Look for the word "electrical" in the material below, then report each line where it occurs.

--- RECORDS FOR THE TASK Enclosed Below ---

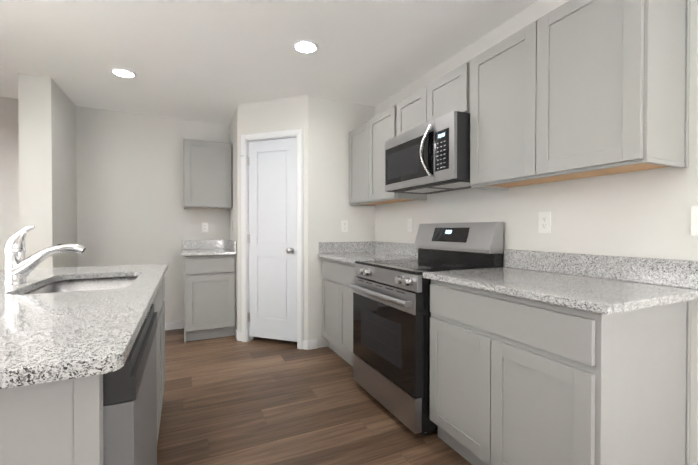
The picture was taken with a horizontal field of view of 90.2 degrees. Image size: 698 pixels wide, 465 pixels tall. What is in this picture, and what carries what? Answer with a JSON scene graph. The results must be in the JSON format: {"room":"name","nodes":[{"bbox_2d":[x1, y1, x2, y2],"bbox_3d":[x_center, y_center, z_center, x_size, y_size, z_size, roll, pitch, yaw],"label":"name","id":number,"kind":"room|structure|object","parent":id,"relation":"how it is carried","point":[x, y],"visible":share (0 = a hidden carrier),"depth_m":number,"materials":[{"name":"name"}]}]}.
{"room":"kitchen","nodes":[
{"label":"kitchen","id":0,"kind":"room"},
{"bbox_2d":[18,73,76,267],"bbox_3d":[-2.754,-0.101,3.220,0.210,2.420,0.740,0,1,-25],"label":"wall","id":1,"kind":"structure","parent":0,"point":[47,166],"depth_m":2.91,"materials":[{"name":"paint"}]},
{"bbox_2d":[0,97,229,322],"bbox_3d":[-3.521,-0.102,3.335,7.100,2.420,0.120,0,1,-25],"label":"wall","id":2,"kind":"structure","parent":0,"point":[131,210],"depth_m":3.80,"materials":[{"name":"paint"}]},
{"bbox_2d":[165,321,183,329],"bbox_3d":[-2.363,1.061,3.816,0.996,0.085,0.016,0,1,-25],"label":"baseboard","id":3,"kind":"structure","parent":2,"relation":"attached to","point":[180,324],"depth_m":3.98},
{"bbox_2d":[202,223,207,231],"bbox_3d":[-1.707,-0.070,4.118,0.070,0.116,0.007,0,1,-25],"label":"electrical outlet","id":4,"kind":"object","parent":2,"relation":"attached to","point":[204,227],"visible":1,"depth_m":4.12,"materials":[{"name":"white plastic"}]},
{"bbox_2d":[183,138,231,209],"bbox_3d":[-1.615,-0.653,3.978,0.501,0.740,0.325,0,1,-25],"label":"upper cabinet","id":5,"kind":"object","parent":2,"relation":"attached to","point":[207,165],"visible":1,"depth_m":3.83,"materials":[{"name":"grey wood"}]},
{"bbox_2d":[0,0,537,124],"bbox_3d":[-1.785,-1.316,-0.226,7.220,0.080,8.020,0,1,-25],"label":"ceiling","id":6,"kind":"structure","parent":0,"point":[215,61],"depth_m":2.44,"materials":[{"name":"paint"}]},
{"bbox_2d":[110,68,136,77],"bbox_3d":[-1.837,-1.303,2.833,0.184,0.007,0.184,0,1,-25],"label":"recessed light","id":7,"kind":"object","parent":6,"relation":"in","point":[122,72],"visible":1,"depth_m":2.83,"materials":[{"name":"white plastic"}]},
{"bbox_2d":[292,40,318,53],"bbox_3d":[-0.304,-1.299,2.428,0.184,0.007,0.184,0,1,-25],"label":"recessed light","id":8,"kind":"object","parent":6,"relation":"in","point":[305,46],"visible":1,"depth_m":2.42,"materials":[{"name":"white plastic"}]},
{"bbox_2d":[229,95,374,347],"bbox_3d":[-0.593,-0.108,3.928,1.296,2.420,1.300,0,1,-25],"label":"wall","id":9,"kind":"structure","parent":0,"point":[327,125],"depth_m":3.40,"materials":[{"name":"paint"}]},
{"bbox_2d":[240,137,296,341],"bbox_3d":[-0.795,0.062,3.451,0.624,1.980,0.097,0,1,20],"label":"pantry door","id":10,"kind":"structure","parent":9,"relation":"in","point":[272,234],"depth_m":3.45,"materials":[{"name":"white wood"}]},
{"bbox_2d":[237,332,306,349],"bbox_3d":[-0.768,1.065,3.446,0.809,0.085,0.013,0,1,20],"label":"baseboard","id":11,"kind":"structure","parent":9,"relation":"attached to","point":[239,336],"depth_m":3.56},
{"bbox_2d":[241,129,302,348],"bbox_3d":[-0.751,0.055,3.478,0.696,2.103,0.122,0,1,20],"label":"door frame","id":12,"kind":"structure","parent":9,"relation":"attached to","point":[245,140],"depth_m":3.45,"materials":[{"name":"white wood"}]},
{"bbox_2d":[341,220,347,231],"bbox_3d":[-0.043,-0.070,3.464,0.070,0.116,0.007,0,1,-25],"label":"outlet","id":13,"kind":"object","parent":9,"relation":"attached to","point":[344,225],"visible":1,"depth_m":3.46,"materials":[{"name":"white plastic"}]},
{"bbox_2d":[157,328,471,464],"bbox_3d":[-1.785,1.173,-0.201,7.220,0.060,8.020,0,1,-25],"label":"floor","id":14,"kind":"structure","parent":0,"point":[229,400],"depth_m":2.16,"materials":[{"name":"brown wood"}]},
{"bbox_2d":[20,276,164,463],"bbox_3d":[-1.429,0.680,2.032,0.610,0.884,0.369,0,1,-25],"label":"base cabinet","id":15,"kind":"object","parent":14,"relation":"on","point":[60,422],"depth_m":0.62,"materials":[{"name":"grey wood"}]},
{"bbox_2d":[0,264,167,388],"bbox_3d":[-1.297,0.230,1.266,1.060,0.030,1.905,0,1,-25],"label":"countertop","id":16,"kind":"structure","parent":15,"relation":"on","point":[49,337],"depth_m":0.84,"materials":[{"name":"stone"}]},
{"bbox_2d":[4,225,85,283],"bbox_3d":[-1.324,0.087,1.524,0.280,0.248,0.080,0,1,-25],"label":"faucet","id":17,"kind":"object","parent":16,"relation":"on","point":[19,267],"visible":1,"depth_m":1.47,"materials":[{"name":"silver metal"}]},
{"bbox_2d":[22,277,137,294],"bbox_3d":[-1.176,0.373,1.570,0.424,0.260,0.694,0,1,-25],"label":"sink","id":18,"kind":"object","parent":16,"relation":"in","point":[73,285],"visible":0.15,"depth_m":1.83,"materials":[{"name":"silver metal"}]},
{"bbox_2d":[103,304,156,464],"bbox_3d":[-0.834,0.693,0.843,0.614,0.880,0.598,0,1,-25],"label":"dishwasher","id":19,"kind":"object","parent":14,"relation":"on","point":[130,412],"visible":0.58,"depth_m":0.72,"materials":[{"name":"grey metal"}]},
{"bbox_2d":[184,254,235,342],"bbox_3d":[-1.554,0.661,3.862,0.501,0.883,0.610,0,1,-25],"label":"base cabinet","id":20,"kind":"object","parent":14,"relation":"on","point":[209,296],"visible":0.98,"depth_m":3.59,"materials":[{"name":"grey wood"}]},
{"bbox_2d":[181,240,236,255],"bbox_3d":[-1.556,0.150,3.834,0.524,0.138,0.648,0,1,-25],"label":"countertop","id":21,"kind":"structure","parent":20,"relation":"on","point":[206,247],"depth_m":4.02,"materials":[{"name":"stone"}]},
{"bbox_2d":[322,258,355,366],"bbox_3d":[0.183,0.669,3.103,0.596,0.883,0.860,0,1,-25],"label":"base cabinet","id":22,"kind":"object","parent":14,"relation":"on","point":[337,310],"visible":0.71,"depth_m":3.00,"materials":[{"name":"grey wood"}]},
{"bbox_2d":[318,241,417,263],"bbox_3d":[0.167,0.158,3.090,0.631,0.138,0.860,0,1,-25],"label":"countertop","id":23,"kind":"structure","parent":22,"relation":"on","point":[350,252],"depth_m":3.30,"materials":[{"name":"stone"}]},
{"bbox_2d":[349,222,502,434],"bbox_3d":[0.461,0.523,2.329,0.716,1.190,0.762,0,1,-25],"label":"range","id":24,"kind":"object","parent":14,"relation":"on","point":[391,334],"visible":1,"depth_m":2.13,"materials":[{"name":"grey metal"}]},
{"bbox_2d":[430,279,690,464],"bbox_3d":[0.880,0.684,1.623,0.596,0.883,0.865,0,1,-25],"label":"base cabinet","id":25,"kind":"object","parent":14,"relation":"on","point":[514,380],"visible":0.94,"depth_m":1.30,"materials":[{"name":"grey wood"}]},
{"bbox_2d":[423,249,697,314],"bbox_3d":[0.872,0.172,1.591,0.631,0.138,0.906,0,1,-25],"label":"countertop","id":26,"kind":"structure","parent":25,"relation":"on","point":[605,284],"depth_m":1.46,"materials":[{"name":"stone"}]},
{"bbox_2d":[375,0,697,464],"bbox_3d":[1.427,-0.082,1.298,0.120,2.420,8.020,0,1,-25],"label":"wall","id":27,"kind":"structure","parent":0,"point":[644,214],"depth_m":1.72,"materials":[{"name":"paint"}]},
{"bbox_2d":[349,104,426,205],"bbox_3d":[0.314,-0.645,3.151,0.308,0.740,0.860,0,1,-25],"label":"upper cabinet","id":28,"kind":"object","parent":27,"relation":"attached to","point":[368,138],"visible":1,"depth_m":3.04,"materials":[{"name":"grey wood"}]},
{"bbox_2d":[408,218,412,231],"bbox_3d":[0.535,-0.071,3.045,0.007,0.116,0.070,0,1,-25],"label":"electrical outlet","id":29,"kind":"object","parent":27,"relation":"attached to","point":[410,225],"visible":1,"depth_m":3.03,"materials":[{"name":"white plastic"}]},
{"bbox_2d":[396,60,470,135],"bbox_3d":[0.662,-0.855,2.410,0.308,0.306,0.762,0,1,-25],"label":"upper cabinet","id":30,"kind":"object","parent":27,"relation":"attached to","point":[449,92],"visible":0.48,"depth_m":2.25,"materials":[{"name":"grey wood"}]},
{"bbox_2d":[385,111,470,193],"bbox_3d":[0.587,-0.502,2.378,0.474,0.390,0.756,0,1,-25],"label":"microwave","id":31,"kind":"object","parent":30,"relation":"attached to","point":[431,157],"visible":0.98,"depth_m":2.15,"materials":[{"name":"grey metal"}]},
{"bbox_2d":[538,212,550,232],"bbox_3d":[1.071,-0.060,1.905,0.007,0.116,0.070,0,1,-25],"label":"electrical outlet","id":32,"kind":"object","parent":27,"relation":"attached to","point":[544,224],"visible":1,"depth_m":1.90,"materials":[{"name":"white plastic"}]},
{"bbox_2d":[470,0,689,189],"bbox_3d":[1.008,-0.630,1.676,0.308,0.740,0.853,0,1,-25],"label":"upper cabinet","id":33,"kind":"object","parent":27,"relation":"attached to","point":[573,89],"visible":1,"depth_m":1.43,"materials":[{"name":"grey wood"}]},
{"bbox_2d":[691,206,697,235],"bbox_3d":[1.353,-0.048,1.299,0.014,0.116,0.116,0,1,-25],"label":"light switch","id":34,"kind":"object","parent":27,"relation":"attached to","point":[694,220],"visible":1,"depth_m":1.34,"materials":[{"name":"white plastic"}]}
]}

--- End of Enclosed RECORDS FOR THE TASK ---

» **PROBLEM SOLUTION**
{"bbox_2d":[202,223,207,231],"bbox_3d":[-1.707,-0.070,4.118,0.070,0.116,0.007,0,1,-25],"label":"electrical outlet","id":4,"kind":"object","parent":2,"relation":"attached to","point":[204,227],"visible":1,"depth_m":4.12,"materials":[{"name":"white plastic"}]},
{"bbox_2d":[408,218,412,231],"bbox_3d":[0.535,-0.071,3.045,0.007,0.116,0.070,0,1,-25],"label":"electrical outlet","id":29,"kind":"object","parent":27,"relation":"attached to","point":[410,225],"visible":1,"depth_m":3.03,"materials":[{"name":"white plastic"}]},
{"bbox_2d":[538,212,550,232],"bbox_3d":[1.071,-0.060,1.905,0.007,0.116,0.070,0,1,-25],"label":"electrical outlet","id":32,"kind":"object","parent":27,"relation":"attached to","point":[544,224],"visible":1,"depth_m":1.90,"materials":[{"name":"white plastic"}]},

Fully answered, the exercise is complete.